** ASSIGNMENT **
A faithful copy is needed of the lines below from the one with "y1, x2, y2)" up to and including the one with "是线下便利商超渠道，比如元气森林，用户在选购的同时 (15, 53, 337, 67)"; set it down with no pictures and no other lines.

** RECORD EXTRACTS **

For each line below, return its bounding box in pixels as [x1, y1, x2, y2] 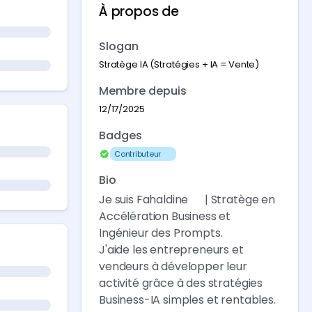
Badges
* * *
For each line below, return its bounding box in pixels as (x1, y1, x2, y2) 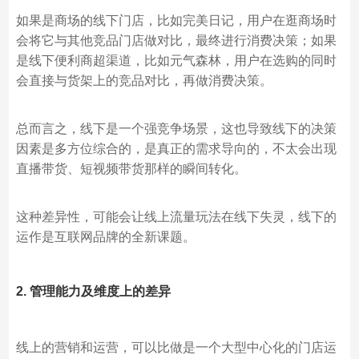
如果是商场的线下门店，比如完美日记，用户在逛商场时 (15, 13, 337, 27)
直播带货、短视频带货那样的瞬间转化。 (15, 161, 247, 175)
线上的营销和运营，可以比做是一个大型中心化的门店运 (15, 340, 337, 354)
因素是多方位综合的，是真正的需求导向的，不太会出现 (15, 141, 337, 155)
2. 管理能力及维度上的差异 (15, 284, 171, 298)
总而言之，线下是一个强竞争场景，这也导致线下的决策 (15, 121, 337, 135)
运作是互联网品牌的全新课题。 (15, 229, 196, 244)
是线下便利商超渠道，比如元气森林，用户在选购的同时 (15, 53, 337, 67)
==
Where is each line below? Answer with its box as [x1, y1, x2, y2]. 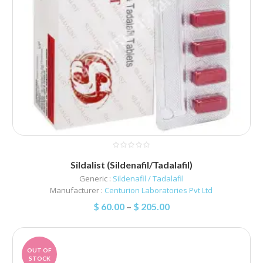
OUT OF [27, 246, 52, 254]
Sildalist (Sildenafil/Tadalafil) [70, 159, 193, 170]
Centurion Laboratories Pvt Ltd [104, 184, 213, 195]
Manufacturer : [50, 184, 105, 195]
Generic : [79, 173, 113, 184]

** SOLUTION TO THE PROBLEM **
For each line below, return its bounding box in pixels as (x1, y1, x2, y2) 
如果是商场的线下门店，比如完美日记，用户在逛商场时 (15, 13, 337, 27)
直播带货、短视频带货那样的瞬间转化。 (15, 161, 247, 175)
线上的营销和运营，可以比做是一个大型中心化的门店运 (15, 340, 337, 354)
因素是多方位综合的，是真正的需求导向的，不太会出现 (15, 141, 337, 155)
2. 管理能力及维度上的差异 (15, 284, 171, 298)
总而言之，线下是一个强竞争场景，这也导致线下的决策 (15, 121, 337, 135)
运作是互联网品牌的全新课题。 (15, 229, 196, 244)
是线下便利商超渠道，比如元气森林，用户在选购的同时 (15, 53, 337, 67)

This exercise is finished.